2)         From judgement to salvation

From Genesis 3 onwards we have a catalogue of human rebellion against God, which involves murder, perverted sex, violence, corruption and arrogance. These chapters are perhaps summed up in 6:5 – ‘Every inclination of the thoughts of the human heart was only evil all the time.’ Even God’s attempts to wipe everything out and start again resulted in yet more sin. So God tries a different tack: he will chose for himself a righteous man to found a holy nation whose role is to call all the nations back to God and to obedience to him, so that the whole world can be in receipt of his blessings rather than under his judgement.

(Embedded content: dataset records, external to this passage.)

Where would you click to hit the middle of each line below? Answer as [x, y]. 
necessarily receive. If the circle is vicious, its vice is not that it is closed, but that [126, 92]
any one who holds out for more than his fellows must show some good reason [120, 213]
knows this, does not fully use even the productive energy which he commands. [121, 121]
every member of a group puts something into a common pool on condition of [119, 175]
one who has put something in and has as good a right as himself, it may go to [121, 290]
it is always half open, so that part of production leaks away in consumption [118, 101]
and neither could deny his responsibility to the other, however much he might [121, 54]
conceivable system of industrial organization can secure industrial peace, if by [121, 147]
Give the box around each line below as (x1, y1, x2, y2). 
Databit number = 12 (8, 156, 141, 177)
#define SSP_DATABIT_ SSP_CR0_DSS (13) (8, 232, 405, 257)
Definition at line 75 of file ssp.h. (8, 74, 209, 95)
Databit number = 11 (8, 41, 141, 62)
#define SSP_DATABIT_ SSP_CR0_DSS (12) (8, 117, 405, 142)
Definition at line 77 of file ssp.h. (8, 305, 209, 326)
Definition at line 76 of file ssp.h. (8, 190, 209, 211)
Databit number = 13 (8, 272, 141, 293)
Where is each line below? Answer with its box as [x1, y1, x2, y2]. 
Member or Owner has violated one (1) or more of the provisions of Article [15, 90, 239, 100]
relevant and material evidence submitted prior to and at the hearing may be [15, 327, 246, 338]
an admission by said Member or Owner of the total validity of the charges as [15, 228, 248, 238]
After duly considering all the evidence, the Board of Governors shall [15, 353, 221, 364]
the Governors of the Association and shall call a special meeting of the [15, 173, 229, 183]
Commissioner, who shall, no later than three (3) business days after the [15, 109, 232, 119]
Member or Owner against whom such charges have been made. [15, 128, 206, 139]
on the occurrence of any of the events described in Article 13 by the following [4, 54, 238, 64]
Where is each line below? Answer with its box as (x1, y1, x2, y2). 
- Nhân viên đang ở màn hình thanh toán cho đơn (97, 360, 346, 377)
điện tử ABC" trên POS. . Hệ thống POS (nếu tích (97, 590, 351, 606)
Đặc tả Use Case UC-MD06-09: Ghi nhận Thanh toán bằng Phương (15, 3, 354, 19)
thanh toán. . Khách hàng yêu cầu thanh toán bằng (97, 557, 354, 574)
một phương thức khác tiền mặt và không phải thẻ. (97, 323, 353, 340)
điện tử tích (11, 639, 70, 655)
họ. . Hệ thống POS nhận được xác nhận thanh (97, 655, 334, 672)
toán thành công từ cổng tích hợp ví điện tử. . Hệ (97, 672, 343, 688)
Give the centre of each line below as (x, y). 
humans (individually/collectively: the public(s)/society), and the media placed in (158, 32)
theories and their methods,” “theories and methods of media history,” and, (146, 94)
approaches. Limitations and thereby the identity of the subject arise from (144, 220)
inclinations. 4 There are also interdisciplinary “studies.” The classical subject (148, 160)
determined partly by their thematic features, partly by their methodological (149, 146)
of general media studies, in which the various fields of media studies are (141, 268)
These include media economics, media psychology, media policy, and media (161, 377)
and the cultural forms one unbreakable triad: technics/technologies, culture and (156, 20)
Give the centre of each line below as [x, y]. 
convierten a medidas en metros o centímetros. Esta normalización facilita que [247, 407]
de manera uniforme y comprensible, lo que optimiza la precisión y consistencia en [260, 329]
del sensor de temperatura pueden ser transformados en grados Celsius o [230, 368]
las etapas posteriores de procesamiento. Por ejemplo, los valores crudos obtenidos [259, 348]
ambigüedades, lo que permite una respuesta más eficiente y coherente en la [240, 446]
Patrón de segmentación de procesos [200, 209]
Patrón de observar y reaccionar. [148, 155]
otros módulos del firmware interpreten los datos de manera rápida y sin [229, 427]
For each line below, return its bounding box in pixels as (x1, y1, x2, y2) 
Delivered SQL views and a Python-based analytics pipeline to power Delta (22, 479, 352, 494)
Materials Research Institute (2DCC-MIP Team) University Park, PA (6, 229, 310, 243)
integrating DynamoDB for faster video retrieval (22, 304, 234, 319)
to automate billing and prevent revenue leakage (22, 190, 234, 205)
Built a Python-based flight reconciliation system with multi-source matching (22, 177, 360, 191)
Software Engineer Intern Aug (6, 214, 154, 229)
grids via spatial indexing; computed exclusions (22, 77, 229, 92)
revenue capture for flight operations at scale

3)         From call to recall

In Gen 11 Abraham’s father Terah had left Ur in Mesopotamia with his family to move to Canaan, but they had settled on the way in the city of Haran, which was very similar in nature to Ur. So God had to call Abraham again in 12:1. Before he had been taken by his father, but now he has to go at God’s command, even leaving his father behind. Abraham is the patron saint of those who begin well with God but need to encounter him personally if they are not to settle down in a pretty similar place to the one from which they had set out, and of those for whom family faith needs to transition into personal faith.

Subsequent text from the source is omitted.